### Exercise directions:
Report, as a single number, how many lines of the records contain the word "faucet".

-------- Given data --------

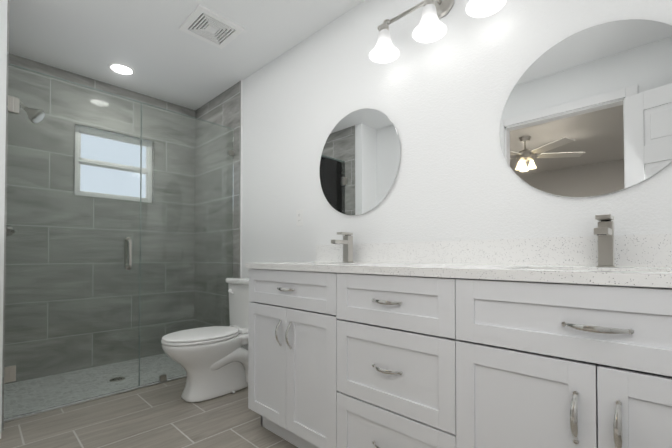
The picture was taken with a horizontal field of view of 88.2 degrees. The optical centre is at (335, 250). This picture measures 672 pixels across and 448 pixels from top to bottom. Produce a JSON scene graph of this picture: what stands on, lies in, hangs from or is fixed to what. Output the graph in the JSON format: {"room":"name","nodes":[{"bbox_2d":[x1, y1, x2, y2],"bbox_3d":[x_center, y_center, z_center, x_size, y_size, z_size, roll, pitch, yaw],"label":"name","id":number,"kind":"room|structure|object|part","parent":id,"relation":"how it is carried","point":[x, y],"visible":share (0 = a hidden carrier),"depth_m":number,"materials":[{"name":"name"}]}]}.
{"room":"bathroom","nodes":[
{"label":"bathroom","id":0,"kind":"room"},
{"bbox_2d":[0,0,7,438],"bbox_3d":[-2.181,-0.254,2.177,1.050,2.500,0.100,-1,-1,44],"label":"wall","id":1,"kind":"structure","parent":0,"point":[3,38],"depth_m":1.84,"materials":[{"name":"white paint"}]},
{"bbox_2d":[1,0,9,430],"bbox_3d":[-2.174,-0.253,2.248,0.938,2.500,0.012,-1,-1,44],"label":"wall tile","id":2,"kind":"structure","parent":1,"relation":"attached to","point":[5,216],"depth_m":1.92,"materials":[{"name":"grey tile"}]},
{"bbox_2d":[6,226,16,234],"bbox_3d":[-2.161,-0.132,2.289,0.191,0.170,0.066,-1,-1,44],"label":"shower valve","id":3,"kind":"object","parent":2,"relation":"attached to","point":[10,229],"depth_m":2.28,"materials":[{"name":"silver metal"}]},
{"bbox_2d":[9,95,44,122],"bbox_3d":[-2.100,-0.964,2.340,0.116,0.175,0.207,-1,-1,44],"label":"shower head","id":4,"kind":"object","parent":2,"relation":"attached to","point":[31,117],"depth_m":2.35},
{"bbox_2d":[75,125,153,190],"bbox_3d":[-2.041,-0.239,3.152,0.100,2.500,1.700,-1,-1,44],"label":"wall","id":5,"kind":"structure","parent":0,"point":[115,134],"depth_m":3.15,"materials":[{"name":"grey tile"}]},
{"bbox_2d":[4,53,194,383],"bbox_3d":[-2.000,-0.240,3.113,0.012,2.500,1.500,-1,-1,44],"label":"wall tile","id":6,"kind":"structure","parent":5,"relation":"attached to","point":[12,185],"depth_m":2.96,"materials":[{"name":"grey tile"}]},
{"bbox_2d":[75,126,151,202],"bbox_3d":[-2.028,-0.764,3.183,0.050,0.600,0.620,-1,-1,44],"label":"shower window","id":7,"kind":"structure","parent":5,"relation":"attached to","point":[91,170],"depth_m":3.17,"materials":[{"name":"glass"}]},
{"bbox_2d":[73,123,155,203],"bbox_3d":[-2.008,-0.764,3.163,0.082,0.624,0.644,-1,-1,44],"label":"window frame","id":8,"kind":"structure","parent":5,"relation":"attached to","point":[153,172],"depth_m":3.24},
{"bbox_2d":[0,377,297,447],"bbox_3d":[-0.571,1.017,1.524,4.450,0.060,1.980,-1,-1,44],"label":"floor","id":9,"kind":"structure","parent":0,"point":[164,415],"depth_m":1.97,"materials":[{"name":"tile"}]},
{"bbox_2d":[4,353,185,420],"bbox_3d":[-1.712,1.004,2.817,0.812,0.004,1.500,-1,-1,44],"label":"mosaic shower floor","id":10,"kind":"structure","parent":9,"relation":"on","point":[155,367],"depth_m":2.59,"materials":[{"name":"grey tile"}]},
{"bbox_2d":[109,377,124,381],"bbox_3d":[-1.700,0.997,2.695,0.104,0.005,0.104,-1,-1,44],"label":"floor drain","id":11,"kind":"object","parent":10,"relation":"on","point":[115,379],"depth_m":2.68,"materials":[{"name":"silver metal"}]},
{"bbox_2d":[4,376,186,422],"bbox_3d":[-1.413,0.999,2.530,0.018,0.006,1.500,-1,-1,44],"label":"threshold strip","id":12,"kind":"object","parent":9,"relation":"on","point":[91,400],"visible":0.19,"depth_m":2.30,"materials":[{"name":"silver metal"}]},
{"bbox_2d":[4,64,233,418],"bbox_3d":[-1.428,-0.051,2.560,0.121,2.094,1.474,-1,-1,44],"label":"glass","id":13,"kind":"object","parent":12,"relation":"on","point":[10,374],"visible":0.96,"depth_m":2.40,"materials":[{"name":"clear glass"}]},
{"bbox_2d":[161,277,250,402],"bbox_3d":[-0.839,0.606,2.484,0.476,0.790,0.766,-1,-1,44],"label":"toilet","id":14,"kind":"object","parent":9,"relation":"on","point":[212,361],"visible":0.81,"depth_m":2.34,"materials":[{"name":"white ceramic"}]},
{"bbox_3d":[-0.908,0.581,2.413,0.378,0.042,0.567,-1,-1,44],"label":"seat","id":15,"kind":"part","parent":14,"relation":"part of","materials":[{"name":"white plastic"}]},
{"bbox_3d":[-0.651,0.234,2.686,0.476,0.040,0.222,-1,-1,44],"label":"lid","id":16,"kind":"part","parent":14,"relation":"part of","materials":[{"name":"white ceramic"}]},
{"bbox_3d":[-0.649,0.430,2.684,0.445,0.352,0.190,-1,-1,44],"label":"tank","id":17,"kind":"part","parent":14,"relation":"part of","materials":[{"name":"white ceramic"}]},
{"bbox_2d":[245,262,671,447],"bbox_3d":[0.383,0.537,1.440,1.910,0.895,0.584,-1,-1,44],"label":"bathroom vanity","id":18,"kind":"object","parent":9,"relation":"on","point":[559,342],"depth_m":1.08,"materials":[{"name":"white wood"}]},
{"bbox_2d":[331,232,352,262],"bbox_3d":[0.036,-0.020,2.005,0.054,0.176,0.152,-1,-1,44],"label":"faucet","id":19,"kind":"object","parent":18,"relation":"on","point":[347,241],"visible":1,"depth_m":2.02,"materials":[{"name":"silver metal"}]},
{"bbox_2d":[594,214,616,266],"bbox_3d":[0.905,-0.032,1.169,0.054,0.176,0.152,-1,-1,44],"label":"faucet","id":20,"kind":"object","parent":18,"relation":"on","point":[604,231],"visible":1,"depth_m":1.18,"materials":[{"name":"silver metal"}]},
{"bbox_2d":[9,0,363,109],"bbox_3d":[-0.571,-1.553,1.562,4.450,0.080,1.980,-1,-1,44],"label":"ceiling","id":21,"kind":"structure","parent":0,"point":[157,50],"depth_m":2.46,"materials":[{"name":"white paint"}]},
{"bbox_2d":[107,62,134,75],"bbox_3d":[-1.759,-1.489,2.844,0.196,0.008,0.196,-1,-1,44],"label":"recessed light","id":22,"kind":"object","parent":21,"relation":"in","point":[121,68],"visible":1,"depth_m":2.83,"materials":[{"name":"white plastic"}]},
{"bbox_2d":[179,4,243,48],"bbox_3d":[-0.837,-1.493,2.331,0.310,0.015,0.310,-1,-1,44],"label":"ceiling vent","id":23,"kind":"object","parent":21,"relation":"in","point":[203,23],"visible":0.98,"depth_m":2.31,"materials":[{"name":"white plastic"}]},
{"bbox_2d":[242,0,671,348],"bbox_3d":[0.117,-0.254,2.186,4.350,2.500,0.100,-1,-1,44],"label":"wall","id":24,"kind":"structure","parent":0,"point":[440,103],"depth_m":1.80,"materials":[{"name":"white paint"}]},
{"bbox_2d":[194,81,240,327],"bbox_3d":[-1.153,-0.237,3.330,0.908,2.500,0.012,-1,-1,44],"label":"wall tile","id":25,"kind":"structure","parent":24,"relation":"attached to","point":[223,108],"depth_m":3.30,"materials":[{"name":"grey tile"}]},
{"bbox_2d":[240,80,242,276],"bbox_3d":[-0.824,-0.241,3.012,0.008,2.500,0.014,-1,-1,44],"label":"tile trim","id":26,"kind":"structure","parent":24,"relation":"attached to","point":[241,179],"depth_m":3.01,"materials":[{"name":"white"}]},
{"bbox_2d":[296,210,302,225],"bbox_3d":[-0.260,-0.234,2.472,0.070,0.115,0.008,-1,-1,44],"label":"outlet","id":27,"kind":"object","parent":24,"relation":"attached to","point":[299,217],"visible":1,"depth_m":2.47,"materials":[{"name":"white plastic"}]},
{"bbox_2d":[320,108,400,215],"bbox_3d":[0.122,-0.535,2.108,0.640,0.640,0.009,-1,-1,44],"label":"round mirror","id":28,"kind":"object","parent":24,"relation":"attached to","point":[360,160],"visible":1,"depth_m":2.08,"materials":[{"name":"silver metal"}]},
{"bbox_2d":[369,0,505,62],"bbox_3d":[0.459,-1.158,1.653,0.686,0.262,0.212,-1,-1,44],"label":"sconce","id":29,"kind":"object","parent":24,"relation":"attached to","point":[430,27],"visible":1,"depth_m":1.68,"materials":[{"name":"white glass"}]},
{"bbox_2d":[500,19,671,197],"bbox_3d":[0.954,-0.522,1.307,0.640,0.640,0.009,-1,-1,44],"label":"round mirror","id":30,"kind":"object","parent":24,"relation":"attached to","point":[587,112],"visible":1,"depth_m":1.29,"materials":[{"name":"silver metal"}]}
]}

--------

### Result for this task:
2